Estimated reading: 7 mins

A Comprehensive view on Cardano

In this blog post, we will explore what Cardano is and its main features.

What is Cardano?

Cardano is a general-purpose blockchain, much like Ethereum, where you can run nodes, develop Smart Contracts and DApps, and a consensus algorithm powers it. It has its own crypto native currency called ADA, which can be used to validate transactions as we will see later on.
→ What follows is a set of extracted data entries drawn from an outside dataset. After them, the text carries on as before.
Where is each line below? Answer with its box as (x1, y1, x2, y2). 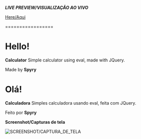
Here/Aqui (5, 14, 26, 20)
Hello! (5, 41, 30, 52)
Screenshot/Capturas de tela (5, 119, 65, 125)
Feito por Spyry (5, 110, 37, 115)
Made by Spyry (5, 66, 37, 72)
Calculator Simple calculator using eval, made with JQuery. (5, 57, 125, 63)
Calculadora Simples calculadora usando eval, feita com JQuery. (5, 100, 137, 106)
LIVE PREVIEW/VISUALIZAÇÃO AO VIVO (5, 5, 89, 10)
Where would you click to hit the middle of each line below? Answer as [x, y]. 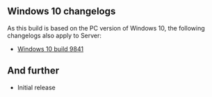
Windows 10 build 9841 [50, 48]
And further [33, 71]
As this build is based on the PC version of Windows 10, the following [106, 28]
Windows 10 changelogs [62, 11]
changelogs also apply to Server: [55, 35]
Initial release [36, 87]
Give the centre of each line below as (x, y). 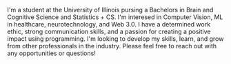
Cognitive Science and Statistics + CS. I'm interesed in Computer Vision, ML (115, 17)
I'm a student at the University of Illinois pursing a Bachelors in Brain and (110, 10)
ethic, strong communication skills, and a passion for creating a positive (109, 31)
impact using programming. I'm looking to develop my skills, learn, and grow (115, 39)
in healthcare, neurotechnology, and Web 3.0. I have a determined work (109, 24)
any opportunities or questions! (52, 53)
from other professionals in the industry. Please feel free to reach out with (112, 46)
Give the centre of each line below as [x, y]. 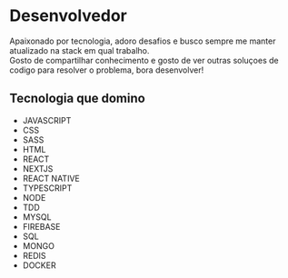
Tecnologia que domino [77, 99]
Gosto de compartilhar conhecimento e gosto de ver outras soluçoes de [144, 60]
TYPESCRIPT [47, 188]
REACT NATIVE [51, 178]
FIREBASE [41, 226]
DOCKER [39, 265]
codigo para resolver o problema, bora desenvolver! [107, 70]
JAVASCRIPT [47, 120]
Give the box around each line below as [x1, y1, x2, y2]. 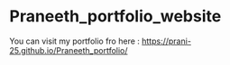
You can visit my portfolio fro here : [9, 36, 140, 46]
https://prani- [141, 36, 192, 46]
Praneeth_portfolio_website [9, 6, 222, 27]
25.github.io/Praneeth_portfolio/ [9, 45, 128, 55]
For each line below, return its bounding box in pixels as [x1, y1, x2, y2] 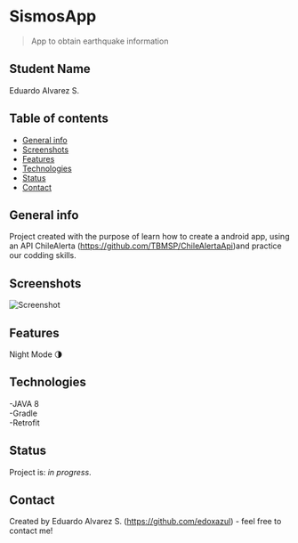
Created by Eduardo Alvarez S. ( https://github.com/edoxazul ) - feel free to [9, 516, 282, 527]
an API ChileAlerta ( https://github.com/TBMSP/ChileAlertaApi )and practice [9, 240, 282, 251]
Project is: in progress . [9, 466, 92, 477]
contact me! [9, 525, 53, 536]
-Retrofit [9, 417, 40, 428]
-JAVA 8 [9, 398, 40, 409]
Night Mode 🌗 [9, 349, 63, 360]
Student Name [9, 61, 91, 77]
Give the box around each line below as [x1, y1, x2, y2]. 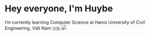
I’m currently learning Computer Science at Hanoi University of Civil [5, 19, 145, 25]
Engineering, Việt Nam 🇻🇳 [5, 25, 61, 31]
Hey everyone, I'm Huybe [5, 3, 113, 14]
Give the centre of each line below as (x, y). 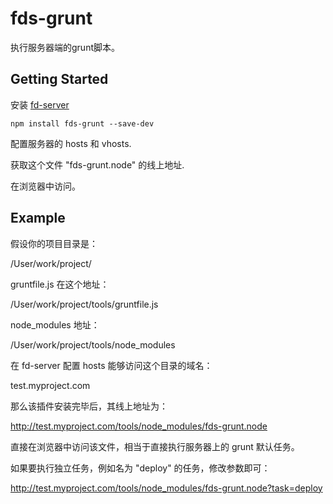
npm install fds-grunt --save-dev (82, 123)
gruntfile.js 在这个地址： (60, 284)
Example (38, 218)
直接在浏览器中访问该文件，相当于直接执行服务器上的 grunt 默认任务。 (155, 446)
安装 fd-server (40, 104)
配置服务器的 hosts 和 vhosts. (71, 143)
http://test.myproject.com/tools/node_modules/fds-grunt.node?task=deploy (166, 488)
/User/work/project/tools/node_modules (93, 344)
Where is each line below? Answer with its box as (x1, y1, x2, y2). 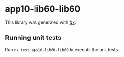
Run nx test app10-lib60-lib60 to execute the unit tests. (5, 46, 119, 52)
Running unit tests (5, 34, 62, 42)
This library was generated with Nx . (5, 19, 76, 25)
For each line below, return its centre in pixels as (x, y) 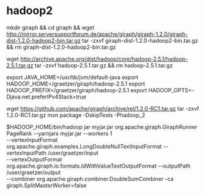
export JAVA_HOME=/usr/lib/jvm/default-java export (73, 77)
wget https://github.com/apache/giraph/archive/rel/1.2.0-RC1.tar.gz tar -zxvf (103, 108)
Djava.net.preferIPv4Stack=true (47, 97)
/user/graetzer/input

Cardano was founded by Charles Hoskinson, the co-founder of Ethereum, and it is said to be a "third-generation" blockchain that is designed from the ground up to solve all the problems previous generations had. It has a scientific approach to problem-solving with academic peer-reviews of everything they do.

Blockchain generations

Generation I

It is said that Bitcoin is first generation Blockchain, as it is the first one to appear, and it has one "layer" where all the transactions are settled, and the consensus algorithm Proof Of Work (PoW) runs. The only thing that we can do with Bitcoin is to transfer money from one account to another. While it's true that Bitcoin can support some logic around how to spend the money (timelocks, multi-signature transactions, etc.), it's still very primitive. Also, the PoW consensus algorithm has been criticised a lot due to power consumption. Another common pointed issue with Bitcoin is the time it takes to validate transactions, with a 10 min block time, it's becoming a sort of "legacy" blockchain for some people.

Generation II

The most prominent blockchain nowadays is Ethereum, and it's considered a second-generation Blockchain. This blockchain has a settlement layer of transactions and consensus algorithms, but also adds a new dimension by including a Turing-complete programming language. This means the possibilities for programming money are endless. With second-generation blockchains like Ethereum, we can program complex Smart Contracts that can re-create the logic of common financial instruments in a decentralised way, for example, with DeFi. One of the biggest problems that this generation has is its scalability. Ethereum still has around 17 transactions per second, and if you think about the number of projects that are building on top of it, it is becoming more and more complex to scale. Other problems are around security (DAO and DeFi hacks) and flexibility (currently, most changes in the core protocol might need a hard fork to implement them).

Generation III

Third generation Blockchain aims to solve all of the above problems from the start. We will go deep into how Cardano is going to fix these issues later on, but first let's have a look at Cardano's organisational structure, to get a grasp on how immense this project is.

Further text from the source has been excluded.